Packages implementing the MLJ model interface

The migration of measures is not expected to require any changes to the source code in packges providing implementations of the MLJ model interface (MLJModelInterface.jl) such as MLJDecisionTreeInterface.jl and MLJFlux.jl, and this is confirmed by extensive integration tests. However, some current tests will fail, if they use MLJBase measures. The following should generally suffice to adapt such tests:

  • Add StatisticalMeasures as test dependency, and add using StatisticalMeasures to your runtests.jl (and/or included submodules).

  • If measures are qualified, as in MLJBase.rms, then the qualification must be removed or changed to StatisticalMeasures.rms, etc.

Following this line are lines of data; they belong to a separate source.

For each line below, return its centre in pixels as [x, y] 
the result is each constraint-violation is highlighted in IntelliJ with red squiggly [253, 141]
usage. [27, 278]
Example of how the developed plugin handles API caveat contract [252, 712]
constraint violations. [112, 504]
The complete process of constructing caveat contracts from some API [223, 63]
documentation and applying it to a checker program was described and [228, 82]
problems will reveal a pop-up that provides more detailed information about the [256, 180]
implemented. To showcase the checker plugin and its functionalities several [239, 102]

  • Be aware that the default measure used in methods such as evaluate!, when measure is not specified, is changed from rms to l2 for regression models.

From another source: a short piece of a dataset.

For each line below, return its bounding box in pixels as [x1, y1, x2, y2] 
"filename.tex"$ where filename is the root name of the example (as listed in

  • Be aware of that all measures now report a measurement for every observation, and never an aggregate. See second point above.

Breaking behavior possibly relevant to some developers

  • The abstract measure types Aggregated, Unaggregated, Measure have been decommissioned. (A measure is now defined purely by its calling behavior.)

  • What were previously exported as measure types are now only constructors.

  • target_scitype(measure) is decommissioned. Related is StatisticalMeasures.observation_scitype(measure) which declares an upper bound on the allowed scitype of a single observation.

  • prediction_type(measure) is decommissioned. Instead use StatisticalMeasures.kind_of_proxy(measure).

  • The trait reports_each_observation is decommissioned. Related is StatisticalMeasures.can_report_unaggregated; if false the new measurements method simply returns n copies of the aggregated measurement, where n is the number of observations provided, instead of individual observation-dependent measurements.

  • aggregation(measure) has been decommissioned. Instead use StatisticalMeasures.external_mode_of_aggregation(measure).

  • instances(measure) has been decommissioned; query docstrings for measure aliases, or follow this example: aliases = measures()[RootMeanSquaredError].aliases.

  • is_feature_dependent(measure) has been decommissioned. Measures consuming feature data are not longer supported; see above.

  • distribution_type(measure) has been decommissioned.

  • docstring(measure) has been decommissioned.

  • Behavior of aggregate has changed.

  • The following traits, previously exported by MLJBase and MLJ, cannot be applied to measures: supports_weights, supports_class_weights, orientation, human_name. Instead use the traits with these names provided by StatisticalMeausures.jl (they will need to be qualified, as in import StatisticalMeasures; StatisticalMeasures.orientation(measure)).